Source data
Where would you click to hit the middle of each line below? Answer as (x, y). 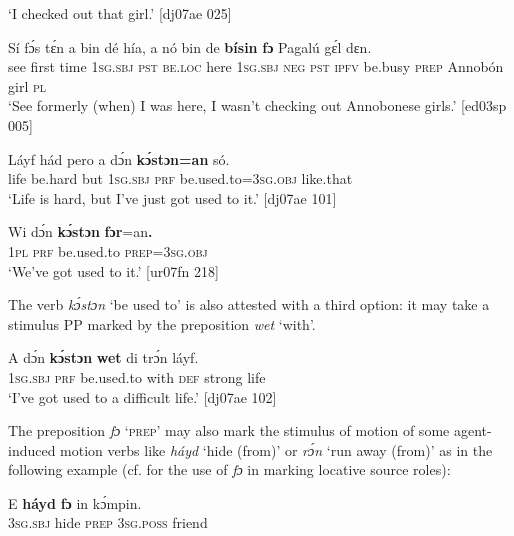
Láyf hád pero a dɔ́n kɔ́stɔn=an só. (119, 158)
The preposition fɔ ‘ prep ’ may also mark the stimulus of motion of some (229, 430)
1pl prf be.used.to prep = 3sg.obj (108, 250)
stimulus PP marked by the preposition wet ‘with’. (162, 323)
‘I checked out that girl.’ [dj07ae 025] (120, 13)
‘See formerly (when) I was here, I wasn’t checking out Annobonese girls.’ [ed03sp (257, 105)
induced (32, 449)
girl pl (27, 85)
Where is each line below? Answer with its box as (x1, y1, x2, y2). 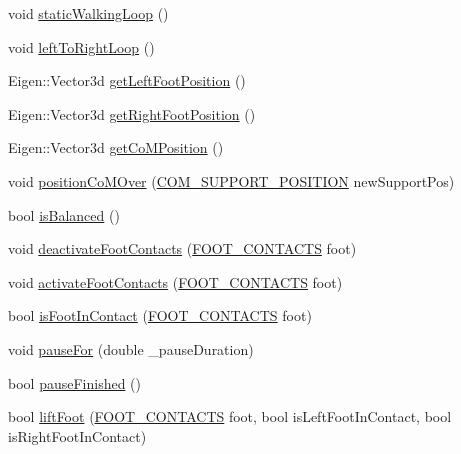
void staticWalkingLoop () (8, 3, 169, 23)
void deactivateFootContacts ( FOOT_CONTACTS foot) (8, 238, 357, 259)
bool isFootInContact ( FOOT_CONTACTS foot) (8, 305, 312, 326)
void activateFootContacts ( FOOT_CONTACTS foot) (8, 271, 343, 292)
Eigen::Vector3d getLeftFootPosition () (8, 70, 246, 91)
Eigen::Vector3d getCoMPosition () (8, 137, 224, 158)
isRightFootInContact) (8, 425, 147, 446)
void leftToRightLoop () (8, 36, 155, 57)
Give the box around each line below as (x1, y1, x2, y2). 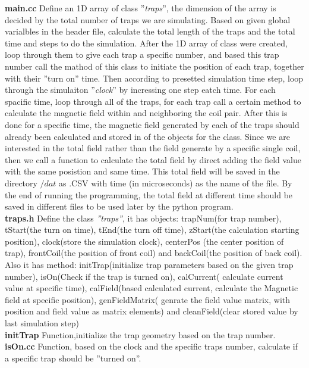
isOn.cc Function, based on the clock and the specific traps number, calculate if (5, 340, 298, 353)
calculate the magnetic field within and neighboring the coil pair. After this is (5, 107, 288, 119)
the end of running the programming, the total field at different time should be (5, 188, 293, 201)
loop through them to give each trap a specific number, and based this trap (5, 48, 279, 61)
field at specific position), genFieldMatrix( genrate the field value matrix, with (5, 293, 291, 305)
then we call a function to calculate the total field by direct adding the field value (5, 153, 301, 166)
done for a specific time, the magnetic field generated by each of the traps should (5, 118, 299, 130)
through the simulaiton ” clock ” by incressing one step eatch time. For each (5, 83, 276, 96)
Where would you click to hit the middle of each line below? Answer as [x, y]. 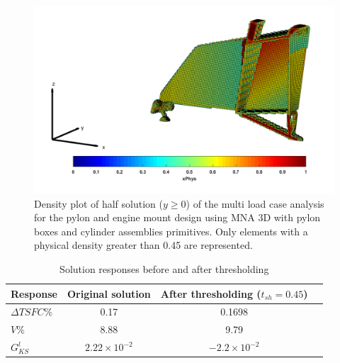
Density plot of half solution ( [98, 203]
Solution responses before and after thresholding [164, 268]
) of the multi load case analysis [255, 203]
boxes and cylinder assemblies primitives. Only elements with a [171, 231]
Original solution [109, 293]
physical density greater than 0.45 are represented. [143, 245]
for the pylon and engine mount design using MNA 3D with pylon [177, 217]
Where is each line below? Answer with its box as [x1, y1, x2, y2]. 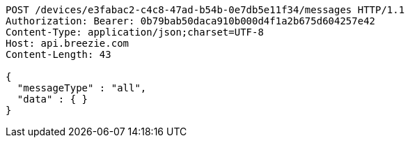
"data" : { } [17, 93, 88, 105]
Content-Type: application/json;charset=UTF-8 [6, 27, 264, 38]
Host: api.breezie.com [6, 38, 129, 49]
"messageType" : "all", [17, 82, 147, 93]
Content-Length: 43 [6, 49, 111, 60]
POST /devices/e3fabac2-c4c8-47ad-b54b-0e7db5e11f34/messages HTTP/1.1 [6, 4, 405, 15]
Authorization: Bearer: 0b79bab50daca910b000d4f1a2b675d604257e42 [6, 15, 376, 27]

What to produce
Please return each line of the data above in which the word "stimulus" occurs.

Answer space
The preposition fɔ ‘ prep ’ may also mark the stimulus of motion of some (229, 430)
stimulus PP marked by the preposition wet ‘with’. (162, 323)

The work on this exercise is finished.